EP by Mike Shinoda
- Released: January 25, 2018
- Genre: Alternative rock; alternative hip hop; lo-fi;
- Length: 9:35
- Label: Warner Bros.; Machine Shop;
- Producer: Mike Shinoda

Mike Shinoda chronology
| Medal of Honor: Warfighter (2012) | Post Traumatic (2018) | Post Traumatic (2018) |

= Post Traumatic (EP) =

Post Traumatic is the first EP by Mike Shinoda; vocalist, keyboardist and guitarist of American rock band Linkin Park. The EP, Shinoda's first solo release, was released on January 25, 2018, by Warner Bros. and Machine Shop.

Professional ratings
Review scores
| Source | Rating |
| AltWire | A+ |

==Background==
The EP was released about six months following lead singer Chester Bennington's death and contains three songs composed by Mike Shinoda as a way to cope with the loss of his friend and to express everything he'd been going through over this period. In a release note, he wrote:

The past six months have been a rollercoaster. Amidst the chaos, I’ve started to feel an intense gratitude--for your tributes and messages of support, for the career you have allowed me to have, and for the simple opportunity to create.
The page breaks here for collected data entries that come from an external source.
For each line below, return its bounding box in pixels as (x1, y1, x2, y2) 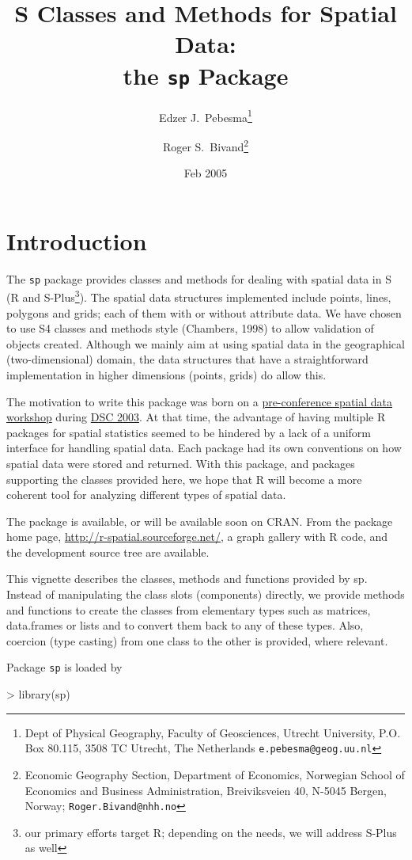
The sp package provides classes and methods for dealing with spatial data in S (6, 270, 391, 287)
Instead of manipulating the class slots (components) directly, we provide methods (6, 586, 405, 603)
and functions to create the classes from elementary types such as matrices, (6, 601, 371, 618)
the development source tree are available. (6, 543, 210, 560)
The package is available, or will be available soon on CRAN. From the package (6, 512, 393, 529)
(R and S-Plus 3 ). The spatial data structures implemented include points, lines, (6, 287, 391, 305)
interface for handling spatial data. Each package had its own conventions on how (6, 440, 402, 456)
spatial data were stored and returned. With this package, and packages (6, 455, 355, 471)
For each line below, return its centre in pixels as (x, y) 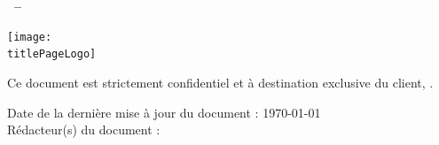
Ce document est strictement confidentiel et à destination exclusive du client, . (220, 82)
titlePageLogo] (52, 54)
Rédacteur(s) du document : (84, 130)
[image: (30, 37)
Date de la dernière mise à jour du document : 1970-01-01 (164, 112)
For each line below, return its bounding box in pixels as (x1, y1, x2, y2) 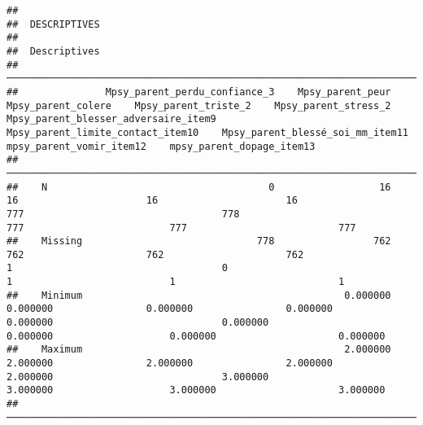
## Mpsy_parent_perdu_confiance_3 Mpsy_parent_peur (7, 85, 391, 98)
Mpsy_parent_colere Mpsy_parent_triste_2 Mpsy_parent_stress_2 (7, 99, 391, 112)
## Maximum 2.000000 (7, 344, 391, 356)
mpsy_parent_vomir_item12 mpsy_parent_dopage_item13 (7, 140, 316, 152)
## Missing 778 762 (7, 235, 391, 248)
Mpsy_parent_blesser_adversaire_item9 (7, 113, 216, 125)
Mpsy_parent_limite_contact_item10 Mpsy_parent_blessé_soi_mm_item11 (7, 126, 408, 138)
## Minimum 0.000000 (7, 289, 391, 301)
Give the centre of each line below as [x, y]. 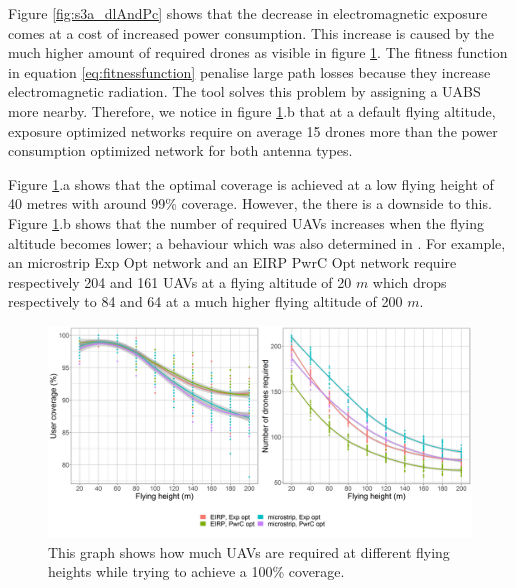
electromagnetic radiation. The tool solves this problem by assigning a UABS [244, 91]
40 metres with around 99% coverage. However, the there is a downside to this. [250, 203]
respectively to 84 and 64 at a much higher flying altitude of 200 [205, 301]
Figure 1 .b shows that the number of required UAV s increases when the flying [246, 222]
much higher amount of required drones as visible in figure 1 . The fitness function [258, 52]
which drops [409, 281]
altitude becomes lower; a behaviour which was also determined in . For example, [257, 242]
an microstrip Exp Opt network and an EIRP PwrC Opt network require [232, 262]
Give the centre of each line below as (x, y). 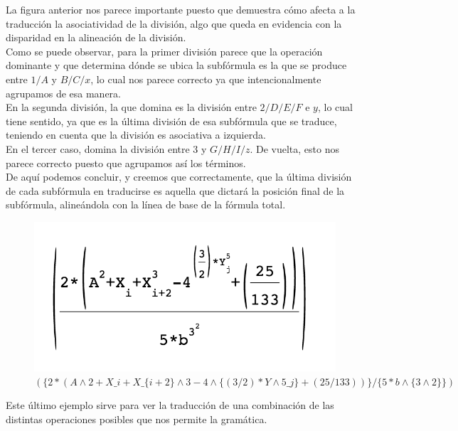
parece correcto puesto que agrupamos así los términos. (126, 163)
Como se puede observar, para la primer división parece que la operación (164, 51)
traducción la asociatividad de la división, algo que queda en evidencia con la (174, 23)
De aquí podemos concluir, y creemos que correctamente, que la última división (179, 177)
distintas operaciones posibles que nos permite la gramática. (137, 419)
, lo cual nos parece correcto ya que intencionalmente (206, 79)
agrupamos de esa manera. (63, 93)
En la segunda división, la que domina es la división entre (131, 107)

Today, I'm sharing three songs I wrote and produced, with visuals that I filmed, painted, and edited myself. At its core, grief is a personal, intimate experience. As such, this is not Linkin Park, nor is it Fort Minor--it's just me.

Art has always been the place I go when I need to sort through the complexity and confusion of the road ahead. I don’t know where this path goes, but I’m grateful I get to share it with you.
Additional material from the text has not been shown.